Habían llegado a las líneas de los caballos. Unos mozos de cuadra, que habían visto como se acercaban, les estaban preparando las monturas.
—Pero ¿cómo haremos para vencerlos, estemos o no unidos? —preguntó Petre, el transilvano.
—Para eso tengo algunas ideas —dijo Vlad—. Recordad que necesitamos marcar un tanto. Uno sólo.
A su alrededor los demás rehenes estaban montando, controlando cada uno el caballo a su manera. Todos se habían puesto espuelas y las clavaban en los flancos, tirando con fuerza de los frenos, dominando los animales. Vlad sabía que se podía mandar a un caballo de esa manera, con dolor y crueldad. Así obedecían las órdenes de sus jinetes. Pero no se esforzarían por lograr lo que no les gustaba.

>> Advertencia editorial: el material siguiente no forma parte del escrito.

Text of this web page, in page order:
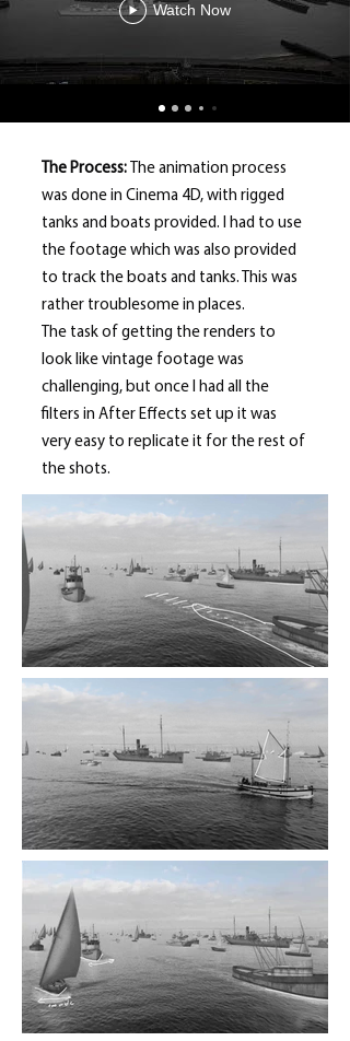
Watch Now
The Process: The animation process
was done in Cinema 4D, with rigged
tanks and boats provided. I had to use
the footage which was also provided
to track the boats and tanks. This was
rather troublesome in places.
The task of getting the renders to
look like vintage footage was
challenging, but once I had all the
filters in After Effects set up it was
very easy to replicate it for the rest of
the shots.
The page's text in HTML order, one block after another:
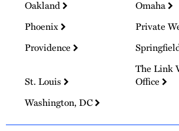
Oakland
Omaha
Phoenix
Private
Providence
St. Louis
The Link
Office
Washington, DC

Algo muy diferente ocurría con Kalafat. Cada vez que veía su caballo recuperaba algo del asombro que había sentido al conocerlo. Le habían permitido elegir uno en los propios establos de Murad, y se habían reído de su elección, porque el caballo escogido era una yegua, y ni siquiera adulta, y de raza turcomana; por lo tanto era mucho más pequeña y ligera que los destriers, los enormes caballos de guerra, elegidos por los demás rehenes. Pero no la había elegido por su belleza, aunque tenía piel gris moteada y una espesa crin blanca que le daba el nombre: Kalafat, el tocado más llamativo. La había elegido porque había visto en ella lo que buscaba en un caballo desde el momento en que había empezado a cabalgar, más o menos una semana después de empezar a caminar: espíritu. No buscaba dominio sino colaboración. Cuando la montaba era como si se fundiera con ella, transformándose en un centauro, no en un hombre a caballo. Sus manos eran un susurro llevando las riendas, sus muslos, una caricia en los flancos. Y no usaba espuelas.

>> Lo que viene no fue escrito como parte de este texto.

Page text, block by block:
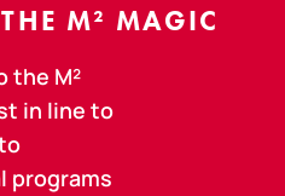
M² MAGIC
the M²
in line to
programs

Los demás pasaron por delante de donde estaban expuestas las jabalinas y todos se inclinaron para sacar una y después avanzaron hacia el campo. Vlad estaba a punto de seguirlos cuando Ion lo retuvo tirándole de la manga.
—¿Por qué haces esto?
Vlad miró hacia lo lejos, el punto donde una nube de polvo mostraba los inquietos y alborotadizos turcos.
—Kismet.
—¿Qué?
—Lo tratamos la semana pasada.
—Recuerdo que hablabas de eso con Hamza. La conversación pronto aburrió mortalmente al resto de la clase. —Ion soltó un gruñido—. Es el destino, ¿verdad?
—Una forma de destino. Todos nacemos con nuestro Kismet marcado. No podemos alterarlo. Pero podemos prepararnos para lo que nos depara. —Señaló hacia la nube de polvo—. El destino para el que nací es enfrentar turcos guerreros. Y Mehmet, que tiene la misma edad que yo, irá al frente de ellos.
—¿Qué tiene eso que ver con el jerid?
—Tengo que aprender a vencerlo. Para eso siempre habrá que correr un gran riesgo. Algún día será por algo más que un pequeño trozo de piel. Conviene entonces empezar ahora.
Ion hizo un gesto de desaprobación con la cabeza.
—Estás loco.
Vlad sonrió.
—¿Cuándo te diste cuenta?
Se puso en marcha y se inclinó sobre el pescuezo de Kalafat para sacar una jabalina. La arrojó con fuerza al aire, y mientras miraba cómo caía levantó la mano para agarrarla… y se le escapó al suelo.
Ion enarcó las cejas.
—¡Vlad!
El príncipe le sonrió.
—Que esté loco no significa que no tenga miedo.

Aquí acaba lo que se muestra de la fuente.